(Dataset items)
============

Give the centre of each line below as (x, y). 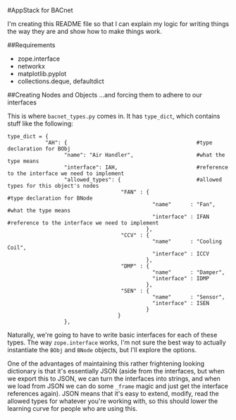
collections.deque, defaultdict (61, 81)
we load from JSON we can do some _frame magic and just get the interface (118, 386)
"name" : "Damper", (189, 272)
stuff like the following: (41, 124)
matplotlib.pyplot (42, 74)
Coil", (17, 248)
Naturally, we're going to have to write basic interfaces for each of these (112, 335)
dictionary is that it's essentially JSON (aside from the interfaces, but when (116, 371)
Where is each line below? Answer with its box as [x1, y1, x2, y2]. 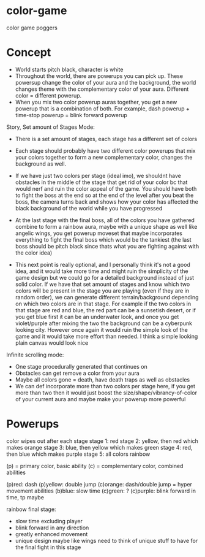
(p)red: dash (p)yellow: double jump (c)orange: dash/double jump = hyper [6, 480, 193, 488]
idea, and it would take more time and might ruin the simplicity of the [15, 267, 188, 275]
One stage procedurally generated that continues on [15, 363, 148, 370]
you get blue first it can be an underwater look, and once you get [15, 313, 179, 320]
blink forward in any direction [15, 524, 89, 531]
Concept [6, 45, 51, 60]
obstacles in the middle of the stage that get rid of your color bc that [15, 179, 188, 186]
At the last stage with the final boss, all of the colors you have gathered [15, 216, 195, 224]
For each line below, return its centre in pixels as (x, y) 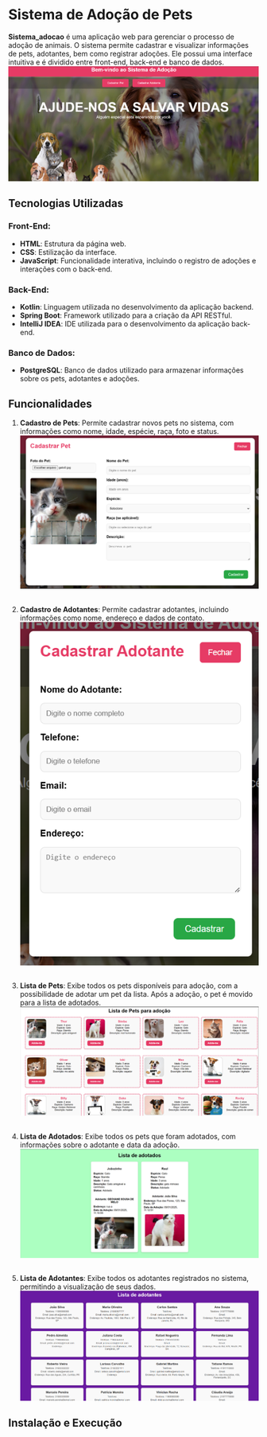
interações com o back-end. (66, 269)
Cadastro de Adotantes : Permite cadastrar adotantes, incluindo (124, 609)
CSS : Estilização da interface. (68, 252)
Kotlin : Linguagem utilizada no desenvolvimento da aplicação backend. (137, 307)
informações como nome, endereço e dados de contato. (112, 618)
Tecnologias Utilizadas (66, 203)
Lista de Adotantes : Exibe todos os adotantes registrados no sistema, (134, 1279)
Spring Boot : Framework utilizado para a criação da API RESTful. (126, 315)
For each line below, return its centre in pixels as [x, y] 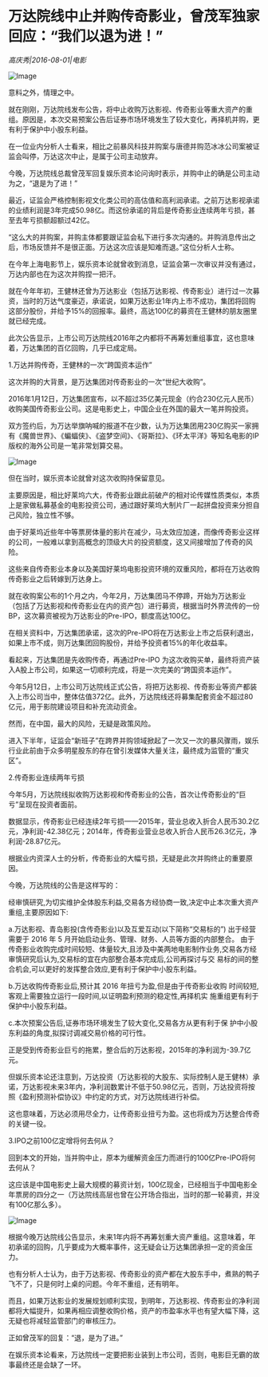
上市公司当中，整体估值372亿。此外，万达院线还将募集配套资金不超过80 [134, 696]
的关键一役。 [29, 1123]
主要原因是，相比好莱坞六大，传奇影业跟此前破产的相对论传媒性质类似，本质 [134, 495]
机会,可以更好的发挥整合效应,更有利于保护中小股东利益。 [108, 969]
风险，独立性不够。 [46, 515]
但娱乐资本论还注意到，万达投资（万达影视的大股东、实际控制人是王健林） [130, 1076]
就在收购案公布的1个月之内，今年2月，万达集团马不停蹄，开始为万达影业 [127, 596]
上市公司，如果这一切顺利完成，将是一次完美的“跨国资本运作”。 [131, 669]
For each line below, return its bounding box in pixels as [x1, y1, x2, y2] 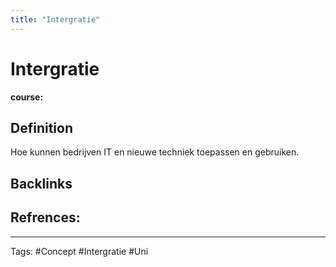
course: [10, 91, 44, 103]
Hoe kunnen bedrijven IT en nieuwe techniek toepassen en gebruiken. [10, 146, 300, 158]
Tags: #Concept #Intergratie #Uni [10, 245, 149, 257]
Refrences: [10, 209, 81, 226]
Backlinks [10, 175, 73, 192]
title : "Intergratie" [10, 14, 101, 25]
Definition [10, 119, 73, 136]
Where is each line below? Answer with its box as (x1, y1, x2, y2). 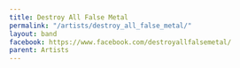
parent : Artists (9, 46, 69, 55)
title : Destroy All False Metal (9, 12, 128, 22)
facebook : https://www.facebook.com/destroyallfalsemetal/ (9, 37, 232, 47)
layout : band (9, 29, 58, 38)
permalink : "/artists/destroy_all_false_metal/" (9, 21, 192, 30)
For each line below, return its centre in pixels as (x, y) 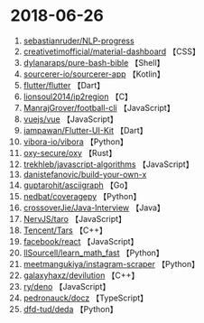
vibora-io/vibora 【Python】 (76, 142)
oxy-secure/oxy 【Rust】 (70, 152)
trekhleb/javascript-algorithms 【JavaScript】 (108, 164)
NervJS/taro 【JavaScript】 (75, 218)
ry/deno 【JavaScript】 (67, 286)
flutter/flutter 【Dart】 (64, 85)
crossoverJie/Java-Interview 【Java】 (94, 208)
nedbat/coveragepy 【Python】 (82, 196)
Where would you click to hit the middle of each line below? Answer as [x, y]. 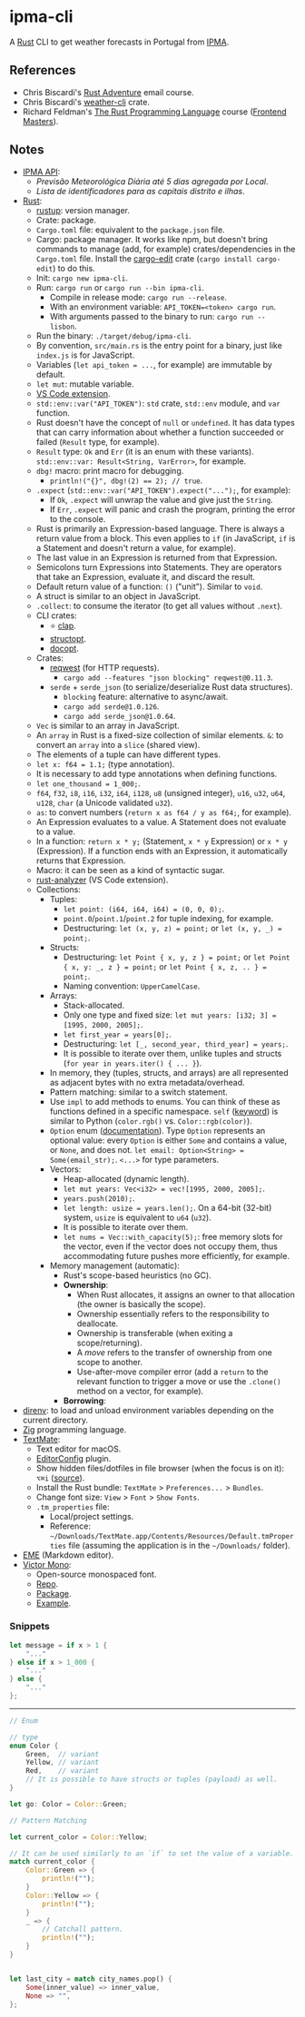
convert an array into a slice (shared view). [118, 744]
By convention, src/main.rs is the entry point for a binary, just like [159, 345]
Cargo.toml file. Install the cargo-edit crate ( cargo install [144, 258]
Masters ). [40, 121]
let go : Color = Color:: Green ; [69, 1804]
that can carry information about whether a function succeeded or [160, 432]
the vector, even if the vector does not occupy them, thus [171, 1246]
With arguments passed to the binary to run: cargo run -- [157, 316]
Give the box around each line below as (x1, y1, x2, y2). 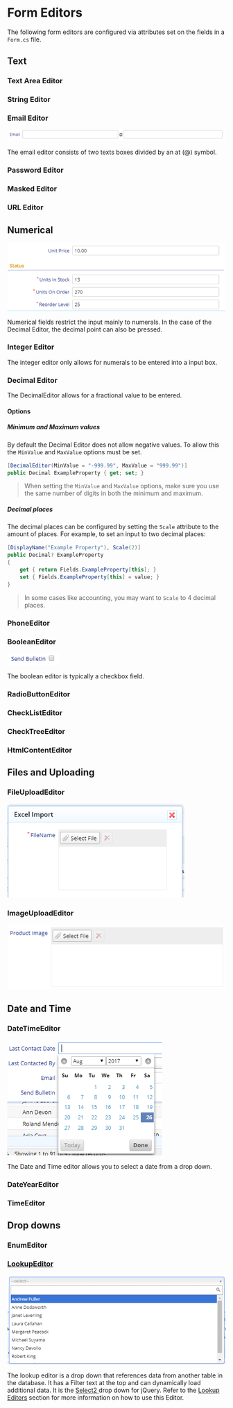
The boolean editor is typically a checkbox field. (7, 671, 144, 680)
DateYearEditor (7, 1180, 59, 1190)
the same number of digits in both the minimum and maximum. (24, 489, 203, 497)
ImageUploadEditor (7, 909, 74, 918)
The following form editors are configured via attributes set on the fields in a (7, 28, 225, 36)
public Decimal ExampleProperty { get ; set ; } (7, 470, 144, 477)
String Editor (7, 95, 51, 105)
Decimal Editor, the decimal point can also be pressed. (7, 325, 163, 334)
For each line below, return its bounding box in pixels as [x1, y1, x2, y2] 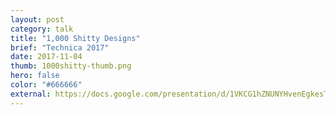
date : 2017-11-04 [10, 52, 83, 62]
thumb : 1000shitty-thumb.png [10, 61, 132, 71]
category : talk [10, 24, 74, 34]
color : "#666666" [10, 80, 83, 90]
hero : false [10, 71, 60, 81]
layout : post [10, 14, 65, 25]
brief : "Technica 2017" [10, 42, 110, 53]
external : [10, 89, 52, 99]
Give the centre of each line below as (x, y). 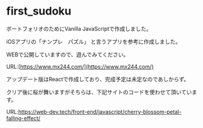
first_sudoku (39, 11)
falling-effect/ (23, 118)
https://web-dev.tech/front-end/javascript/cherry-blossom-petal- (100, 112)
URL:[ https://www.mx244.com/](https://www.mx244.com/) (80, 66)
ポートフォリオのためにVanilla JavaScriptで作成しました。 (79, 29)
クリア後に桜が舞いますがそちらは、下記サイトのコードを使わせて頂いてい (99, 92)
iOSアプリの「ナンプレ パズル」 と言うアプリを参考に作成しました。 (94, 41)
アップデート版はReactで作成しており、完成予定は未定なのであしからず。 (98, 79)
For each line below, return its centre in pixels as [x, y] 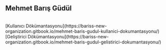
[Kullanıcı [15, 26]
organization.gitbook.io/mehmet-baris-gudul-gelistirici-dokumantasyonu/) [83, 42]
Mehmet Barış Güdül [39, 8]
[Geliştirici [16, 36]
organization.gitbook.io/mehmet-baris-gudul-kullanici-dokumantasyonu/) [82, 31]
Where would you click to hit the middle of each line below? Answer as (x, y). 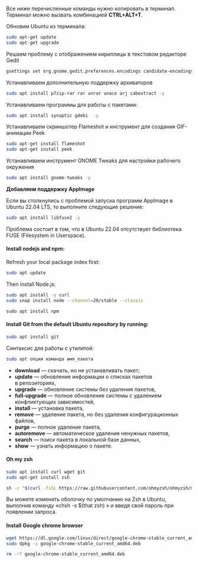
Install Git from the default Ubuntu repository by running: (77, 324)
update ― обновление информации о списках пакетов (83, 377)
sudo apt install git (33, 337)
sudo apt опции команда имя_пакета (50, 359)
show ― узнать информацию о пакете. (64, 446)
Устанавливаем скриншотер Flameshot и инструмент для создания (91, 127)
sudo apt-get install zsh (38, 477)
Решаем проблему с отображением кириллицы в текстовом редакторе (96, 54)
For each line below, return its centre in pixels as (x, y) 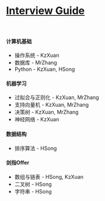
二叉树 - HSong (33, 184)
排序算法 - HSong (36, 148)
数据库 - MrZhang (36, 63)
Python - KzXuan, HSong (45, 69)
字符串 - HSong (33, 191)
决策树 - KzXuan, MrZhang (46, 112)
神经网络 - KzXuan (37, 120)
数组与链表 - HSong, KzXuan (49, 176)
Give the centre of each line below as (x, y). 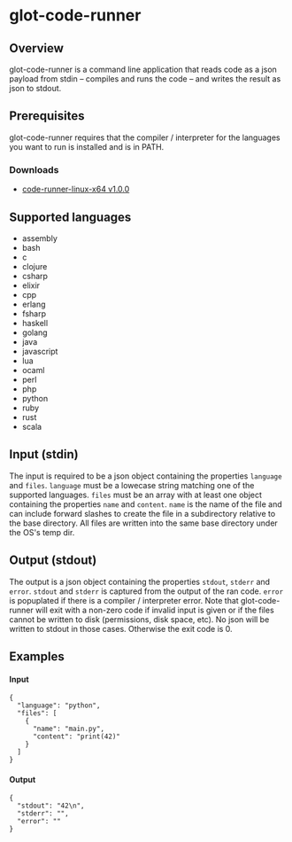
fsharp (34, 313)
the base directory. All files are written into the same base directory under (144, 523)
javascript (40, 351)
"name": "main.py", (68, 729)
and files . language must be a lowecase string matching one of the (132, 485)
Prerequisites (47, 116)
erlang (34, 304)
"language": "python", (59, 706)
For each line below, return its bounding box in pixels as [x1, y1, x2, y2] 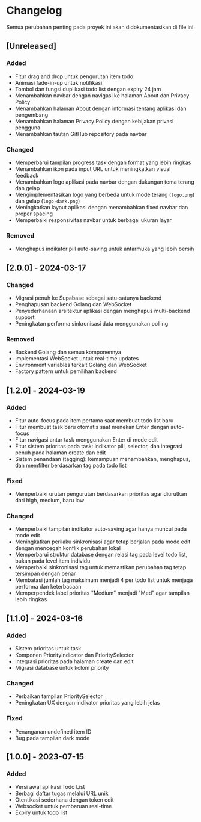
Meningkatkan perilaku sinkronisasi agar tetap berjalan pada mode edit [14, 538, 191, 545]
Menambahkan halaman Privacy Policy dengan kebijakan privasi [14, 117, 174, 125]
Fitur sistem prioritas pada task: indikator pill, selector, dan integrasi [14, 442, 183, 450]
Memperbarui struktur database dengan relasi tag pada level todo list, [14, 551, 188, 558]
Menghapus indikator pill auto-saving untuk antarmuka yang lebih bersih [14, 245, 194, 253]
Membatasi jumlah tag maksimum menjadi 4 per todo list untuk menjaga [14, 576, 193, 584]
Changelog [6, 4, 62, 17]
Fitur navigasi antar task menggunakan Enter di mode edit [14, 436, 158, 443]

============

* _PROMPT_
"we load from" marks the first line to copy, and "CSS : Estilização da interface. (68, 252)" marks the last. Repeat that stretch above exactly, with no pictures.

* _EXERCISE ANSWER_
we load from JSON we can do some _frame magic and just get the interface (118, 386)
"name" : "Damper", (189, 272)
stuff like the following: (41, 124)
matplotlib.pyplot (42, 74)
Coil", (17, 248)
Naturally, we're going to have to write basic interfaces for each of these (112, 335)
dictionary is that it's essentially JSON (aside from the interfaces, but when (116, 371)
Where is each line below? Answer with its box as [x1, y1, x2, y2]. 
(p)red: dash (p)yellow: double jump (c)orange: dash/double jump = hyper [6, 480, 193, 488]
idea, and it would take more time and might ruin the simplicity of the [15, 267, 188, 275]
One stage procedurally generated that continues on [15, 363, 148, 370]
you get blue first it can be an underwater look, and once you get [15, 313, 179, 320]
blink forward in any direction [15, 524, 89, 531]
Concept [6, 45, 51, 60]
obstacles in the middle of the stage that get rid of your color bc that [15, 179, 188, 186]
At the last stage with the final boss, all of the colors you have gathered [15, 216, 195, 224]
For each line below, return its centre in pixels as (x, y) 
interações com o back-end. (66, 269)
Cadastro de Adotantes : Permite cadastrar adotantes, incluindo (124, 609)
CSS : Estilização da interface. (68, 252)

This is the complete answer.